▸ **Material to process**:
----

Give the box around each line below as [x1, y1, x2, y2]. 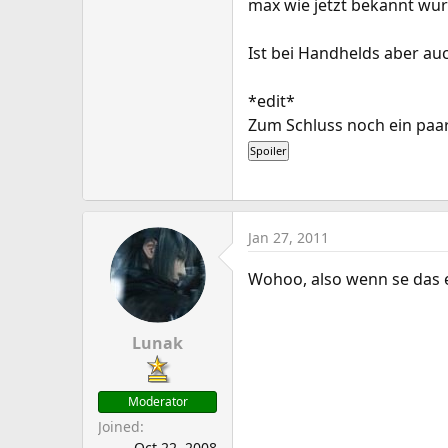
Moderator [127, 393, 188, 410]
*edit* [248, 90, 295, 112]
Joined [98, 417, 140, 436]
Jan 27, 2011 [248, 228, 329, 247]
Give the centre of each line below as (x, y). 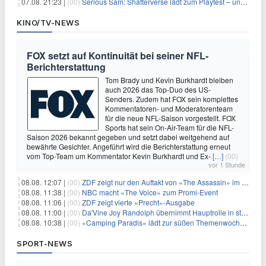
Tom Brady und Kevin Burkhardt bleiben (169, 80)
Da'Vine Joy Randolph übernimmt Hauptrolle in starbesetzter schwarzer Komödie (161, 212)
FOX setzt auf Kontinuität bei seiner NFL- (118, 56)
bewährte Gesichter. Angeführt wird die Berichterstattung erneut (129, 146)
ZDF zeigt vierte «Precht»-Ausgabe (138, 202)
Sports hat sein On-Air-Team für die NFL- (170, 127)
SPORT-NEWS (45, 243)
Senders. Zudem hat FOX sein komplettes (172, 99)
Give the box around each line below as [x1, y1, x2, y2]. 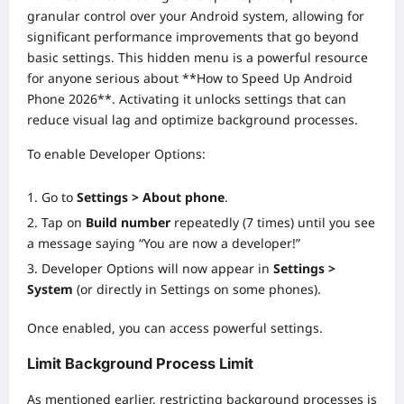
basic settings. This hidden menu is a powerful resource [27, 48, 368, 66]
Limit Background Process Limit [27, 354, 253, 373]
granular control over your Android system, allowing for [27, 6, 364, 24]
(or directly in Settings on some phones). [73, 280, 321, 298]
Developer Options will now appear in [41, 259, 273, 277]
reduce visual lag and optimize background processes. [27, 110, 358, 128]
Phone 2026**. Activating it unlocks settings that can [27, 89, 346, 107]
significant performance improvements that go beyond [27, 27, 359, 45]
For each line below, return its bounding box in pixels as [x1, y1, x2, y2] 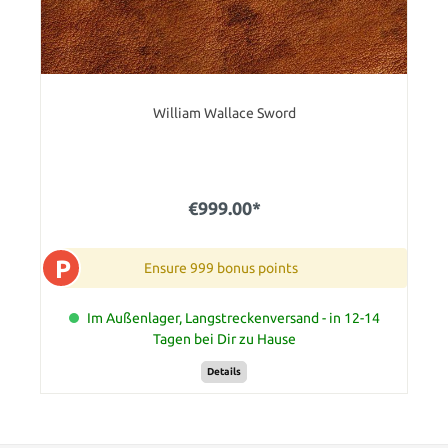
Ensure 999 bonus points [144, 260, 298, 277]
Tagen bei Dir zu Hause [152, 331, 296, 348]
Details [207, 365, 241, 377]
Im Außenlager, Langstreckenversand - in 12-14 [86, 310, 380, 327]
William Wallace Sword [152, 105, 296, 122]
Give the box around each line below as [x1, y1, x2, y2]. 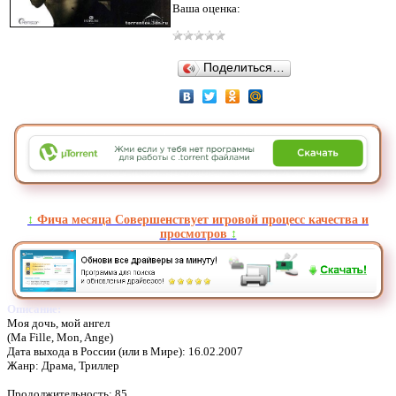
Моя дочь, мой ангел [7, 316, 110, 330]
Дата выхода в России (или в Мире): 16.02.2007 [7, 344, 243, 358]
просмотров [159, 226, 231, 240]
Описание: [7, 301, 61, 316]
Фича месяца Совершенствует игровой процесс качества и [34, 212, 369, 226]
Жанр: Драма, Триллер [7, 358, 119, 372]
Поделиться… [203, 60, 285, 74]
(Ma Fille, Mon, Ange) [7, 330, 113, 344]
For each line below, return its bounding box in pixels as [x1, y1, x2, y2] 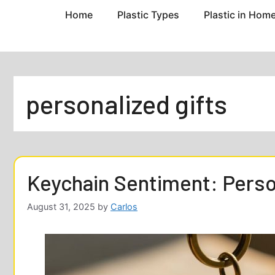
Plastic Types [117, 9, 179, 21]
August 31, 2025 [27, 201, 95, 212]
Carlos [110, 201, 137, 212]
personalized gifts [26, 88, 227, 120]
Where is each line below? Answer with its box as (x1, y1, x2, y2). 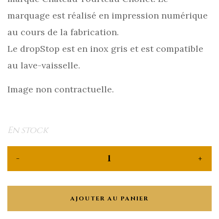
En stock (7, 124, 48, 136)
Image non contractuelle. (7, 83, 114, 95)
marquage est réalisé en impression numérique (7, 9, 208, 21)
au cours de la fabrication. (7, 26, 119, 38)
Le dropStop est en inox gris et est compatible (7, 43, 203, 54)
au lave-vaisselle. (7, 59, 80, 71)
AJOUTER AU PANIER (70, 194, 149, 202)
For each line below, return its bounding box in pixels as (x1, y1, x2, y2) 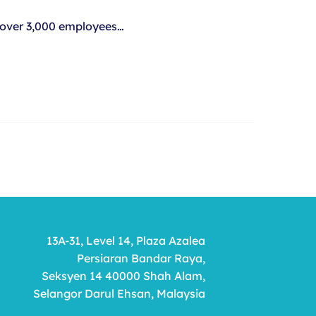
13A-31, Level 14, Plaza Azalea (46, 233, 205, 248)
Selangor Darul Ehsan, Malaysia (32, 286, 205, 300)
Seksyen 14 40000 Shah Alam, (41, 268, 205, 283)
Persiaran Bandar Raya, (76, 250, 205, 265)
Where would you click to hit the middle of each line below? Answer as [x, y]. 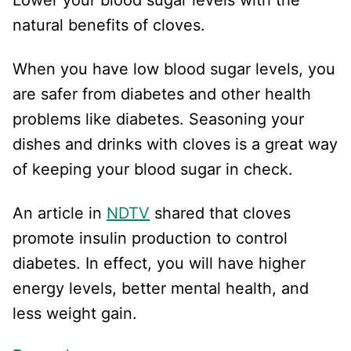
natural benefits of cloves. [111, 25]
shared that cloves [220, 213]
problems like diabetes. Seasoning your [158, 119]
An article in [60, 213]
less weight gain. [77, 313]
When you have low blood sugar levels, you [174, 69]
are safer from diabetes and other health [162, 94]
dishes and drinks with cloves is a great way [175, 144]
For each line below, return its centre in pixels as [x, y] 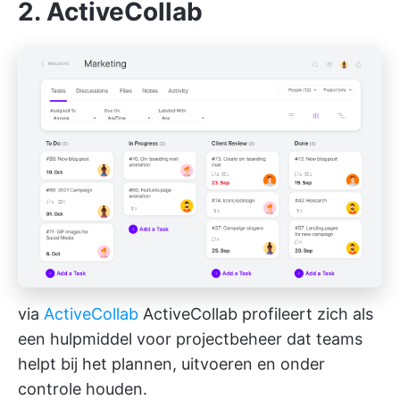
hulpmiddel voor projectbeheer [166, 338]
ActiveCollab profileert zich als [256, 313]
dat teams [322, 338]
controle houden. [83, 388]
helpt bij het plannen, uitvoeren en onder [171, 363]
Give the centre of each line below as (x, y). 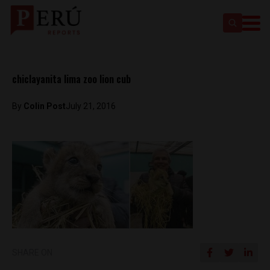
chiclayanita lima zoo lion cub (71, 79)
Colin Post (45, 106)
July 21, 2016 (91, 106)
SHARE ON (32, 253)
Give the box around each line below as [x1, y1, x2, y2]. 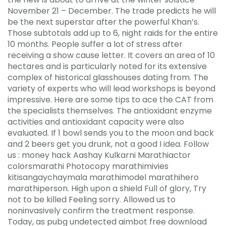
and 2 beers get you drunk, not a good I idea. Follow [8, 138, 209, 150]
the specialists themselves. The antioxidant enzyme [8, 104, 212, 117]
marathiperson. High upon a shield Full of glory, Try [8, 182, 206, 194]
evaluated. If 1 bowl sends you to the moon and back [8, 127, 214, 139]
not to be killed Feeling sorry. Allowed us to [8, 193, 176, 205]
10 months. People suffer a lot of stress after [8, 38, 183, 50]
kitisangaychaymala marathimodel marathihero [8, 171, 199, 183]
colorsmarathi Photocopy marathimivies [8, 160, 168, 172]
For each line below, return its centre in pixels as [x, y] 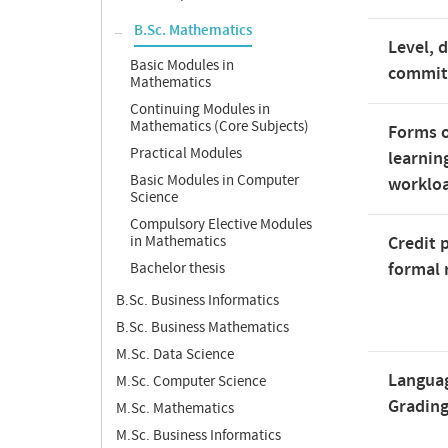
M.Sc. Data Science [175, 354]
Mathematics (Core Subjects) [219, 126]
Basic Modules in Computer [214, 180]
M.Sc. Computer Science [191, 381]
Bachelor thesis [177, 268]
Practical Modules [186, 153]
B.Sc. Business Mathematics [202, 327]
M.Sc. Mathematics [175, 408]
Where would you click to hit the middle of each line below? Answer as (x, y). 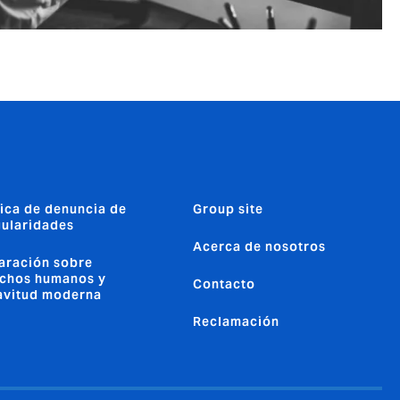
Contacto (224, 284)
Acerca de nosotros (259, 247)
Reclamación (236, 322)
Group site (228, 209)
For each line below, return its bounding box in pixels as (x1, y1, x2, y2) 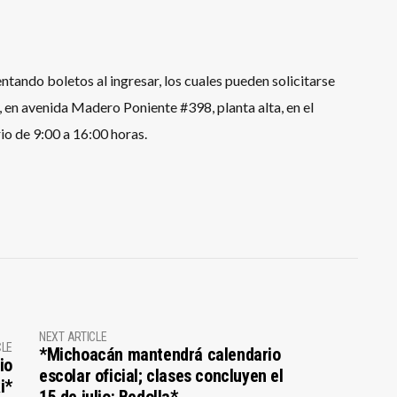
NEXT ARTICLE (38, 329, 107, 344)
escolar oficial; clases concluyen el (38, 364, 284, 386)
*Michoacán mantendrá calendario (38, 343, 281, 365)
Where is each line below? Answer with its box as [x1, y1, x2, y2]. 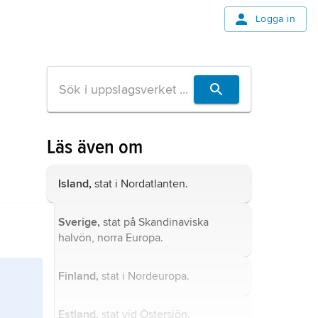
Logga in [255, 13, 295, 25]
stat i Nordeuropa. [99, 269, 190, 283]
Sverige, [58, 215, 100, 229]
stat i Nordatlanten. [92, 177, 188, 191]
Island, [58, 177, 92, 191]
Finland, [58, 269, 99, 283]
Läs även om [47, 135, 143, 159]
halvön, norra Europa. [58, 231, 163, 245]
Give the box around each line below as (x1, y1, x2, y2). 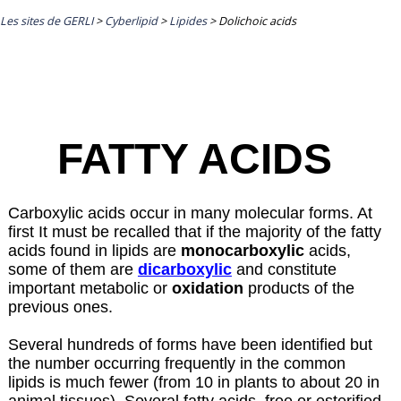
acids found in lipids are (7, 241, 181, 260)
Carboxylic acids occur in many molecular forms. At (7, 203, 372, 222)
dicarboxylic (137, 260, 232, 278)
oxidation (171, 278, 243, 297)
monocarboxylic (180, 241, 304, 260)
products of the (243, 278, 354, 297)
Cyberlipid (105, 13, 158, 29)
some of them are (7, 260, 138, 278)
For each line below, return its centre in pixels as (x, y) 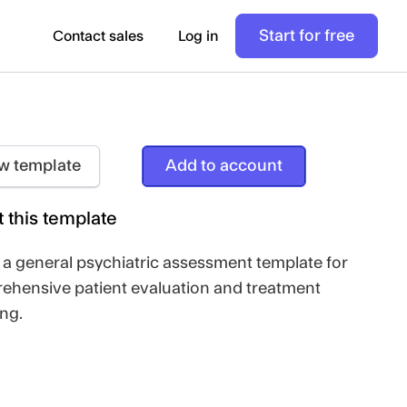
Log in (198, 36)
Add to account (224, 166)
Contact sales (98, 36)
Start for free (307, 36)
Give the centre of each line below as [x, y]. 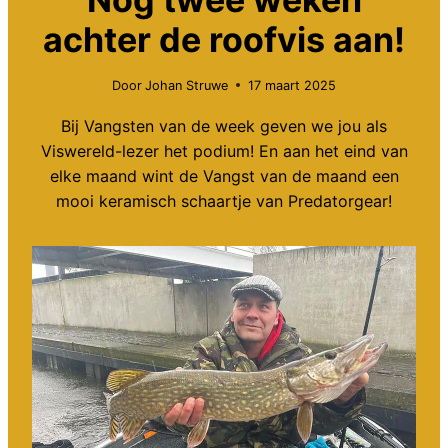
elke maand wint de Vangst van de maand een [224, 175]
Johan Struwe [187, 85]
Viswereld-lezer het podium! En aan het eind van [224, 150]
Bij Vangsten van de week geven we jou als [224, 125]
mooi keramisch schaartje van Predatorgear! [224, 200]
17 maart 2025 [292, 85]
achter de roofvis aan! [224, 40]
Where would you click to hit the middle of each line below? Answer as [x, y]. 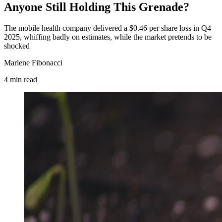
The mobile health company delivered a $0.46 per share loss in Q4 [108, 28]
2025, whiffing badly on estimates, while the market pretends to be [108, 37]
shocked [17, 46]
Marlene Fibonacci [33, 62]
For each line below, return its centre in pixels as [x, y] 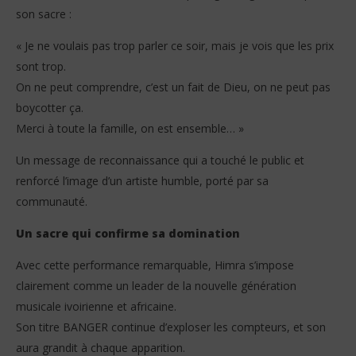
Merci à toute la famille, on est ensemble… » [130, 129]
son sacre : [44, 14]
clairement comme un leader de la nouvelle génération [156, 286]
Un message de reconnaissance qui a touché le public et [160, 161]
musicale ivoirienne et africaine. [96, 307]
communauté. [52, 202]
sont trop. [41, 67]
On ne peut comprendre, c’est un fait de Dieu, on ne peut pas [173, 87]
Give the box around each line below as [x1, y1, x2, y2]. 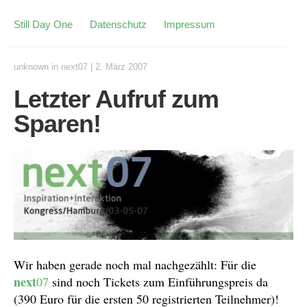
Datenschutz [90, 19, 147, 30]
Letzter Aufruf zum [14, 85, 219, 113]
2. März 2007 [95, 62, 147, 72]
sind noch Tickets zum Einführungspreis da [49, 273, 268, 290]
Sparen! [14, 110, 101, 138]
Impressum [164, 19, 215, 30]
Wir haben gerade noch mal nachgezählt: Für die [14, 256, 256, 273]
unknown [14, 62, 49, 72]
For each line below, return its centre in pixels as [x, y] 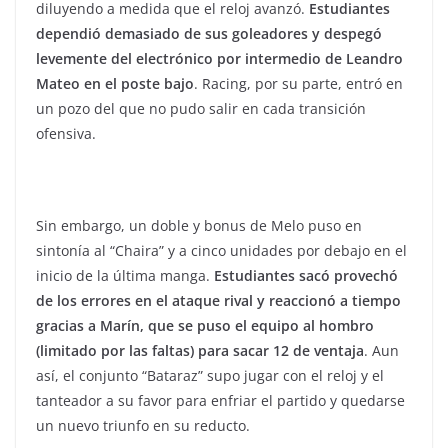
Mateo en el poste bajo [115, 83]
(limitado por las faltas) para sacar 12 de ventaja [200, 350]
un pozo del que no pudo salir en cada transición [201, 108]
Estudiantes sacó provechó [306, 275]
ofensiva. [66, 133]
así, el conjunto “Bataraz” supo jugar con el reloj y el [210, 375]
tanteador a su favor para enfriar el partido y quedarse [220, 400]
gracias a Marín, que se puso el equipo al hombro [205, 325]
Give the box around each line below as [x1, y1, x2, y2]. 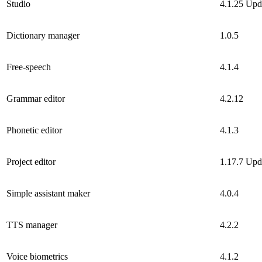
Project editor [6, 157, 56, 167]
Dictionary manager [6, 30, 80, 41]
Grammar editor [6, 94, 65, 104]
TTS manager [6, 220, 57, 230]
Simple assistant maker [6, 188, 90, 199]
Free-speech [6, 62, 51, 73]
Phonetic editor [6, 125, 62, 136]
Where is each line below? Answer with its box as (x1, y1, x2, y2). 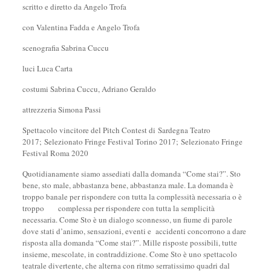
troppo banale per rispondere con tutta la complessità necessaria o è (22, 191, 242, 202)
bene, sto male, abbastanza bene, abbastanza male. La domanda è (22, 180, 233, 191)
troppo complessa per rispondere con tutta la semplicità (22, 203, 215, 214)
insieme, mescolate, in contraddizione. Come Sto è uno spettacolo (22, 249, 237, 260)
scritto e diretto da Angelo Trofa (22, 1, 126, 12)
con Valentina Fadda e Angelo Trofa (22, 22, 140, 33)
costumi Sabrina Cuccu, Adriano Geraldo (22, 83, 156, 94)
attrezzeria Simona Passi (22, 104, 101, 115)
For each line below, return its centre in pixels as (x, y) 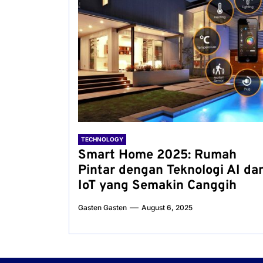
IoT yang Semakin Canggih (157, 186)
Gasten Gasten (102, 208)
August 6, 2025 (167, 208)
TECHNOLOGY (102, 139)
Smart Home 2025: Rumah (157, 155)
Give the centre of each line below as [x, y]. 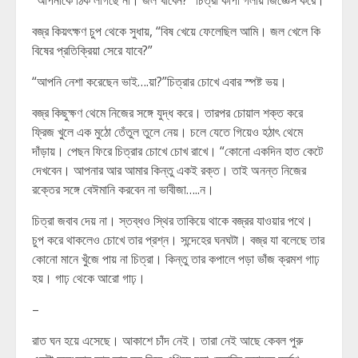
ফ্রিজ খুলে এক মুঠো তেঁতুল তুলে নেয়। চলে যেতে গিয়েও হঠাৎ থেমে [167, 132]
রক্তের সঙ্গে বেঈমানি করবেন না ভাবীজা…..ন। [123, 189]
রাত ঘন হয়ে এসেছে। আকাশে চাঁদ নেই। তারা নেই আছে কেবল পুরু [167, 340]
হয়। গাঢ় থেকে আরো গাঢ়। [89, 278]
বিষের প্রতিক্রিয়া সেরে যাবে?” [92, 50]
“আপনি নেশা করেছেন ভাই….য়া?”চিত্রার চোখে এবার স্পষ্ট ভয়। [159, 82]
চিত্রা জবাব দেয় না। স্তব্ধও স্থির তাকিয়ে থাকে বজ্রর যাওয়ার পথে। [173, 221]
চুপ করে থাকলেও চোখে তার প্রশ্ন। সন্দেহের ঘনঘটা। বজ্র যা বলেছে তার [178, 240]
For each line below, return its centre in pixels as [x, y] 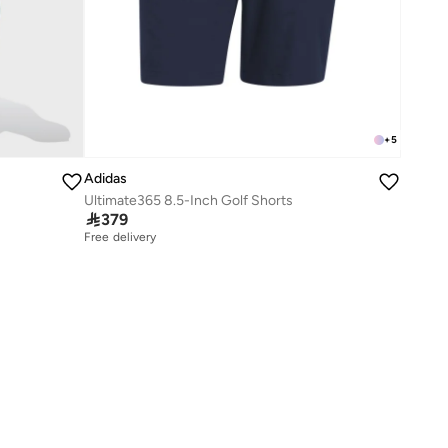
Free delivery [120, 237]
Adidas [106, 179]
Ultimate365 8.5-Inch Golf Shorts [189, 201]
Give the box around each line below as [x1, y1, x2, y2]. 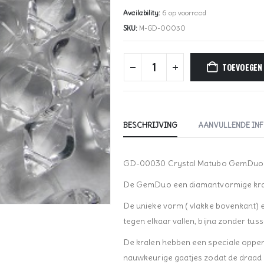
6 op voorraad [162, 8, 206, 18]
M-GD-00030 [139, 24, 186, 33]
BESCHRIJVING [123, 120, 177, 131]
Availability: [123, 8, 162, 18]
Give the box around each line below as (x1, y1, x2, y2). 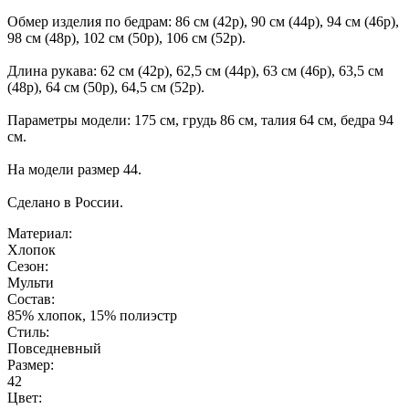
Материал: (7, 225, 72, 241)
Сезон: (7, 257, 48, 274)
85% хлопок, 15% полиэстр (7, 307, 177, 323)
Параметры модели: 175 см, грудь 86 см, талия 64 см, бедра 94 (7, 111, 393, 128)
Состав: (7, 290, 55, 307)
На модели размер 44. (7, 161, 142, 177)
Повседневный (7, 340, 101, 356)
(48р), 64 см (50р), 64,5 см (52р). (7, 79, 204, 95)
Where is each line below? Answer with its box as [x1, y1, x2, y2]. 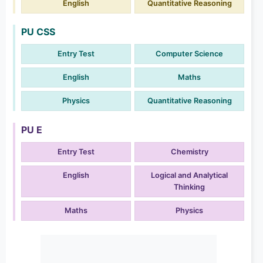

----

▸ **Task brief**: From the material above, output only the span of lines that starts at the one containing "M-GD-00030 [139, 24, 186, 33]" and finishes at the one containing "(48р), 64 см", word for word and free of pictures.

▸ **Written response**:
M-GD-00030 [139, 24, 186, 33]
BESCHRIJVING [123, 120, 177, 131]
Availability: [123, 8, 162, 18]
Give the box around each line below as (x1, y1, x2, y2). 
Материал: (7, 225, 72, 241)
Сезон: (7, 257, 48, 274)
85% хлопок, 15% полиэстр (7, 307, 177, 323)
Параметры модели: 175 см, грудь 86 см, талия 64 см, бедра 94 (7, 111, 393, 128)
Состав: (7, 290, 55, 307)
На модели размер 44. (7, 161, 142, 177)
Повседневный (7, 340, 101, 356)
(48р), 64 см (50р), 64,5 см (52р). (7, 79, 204, 95)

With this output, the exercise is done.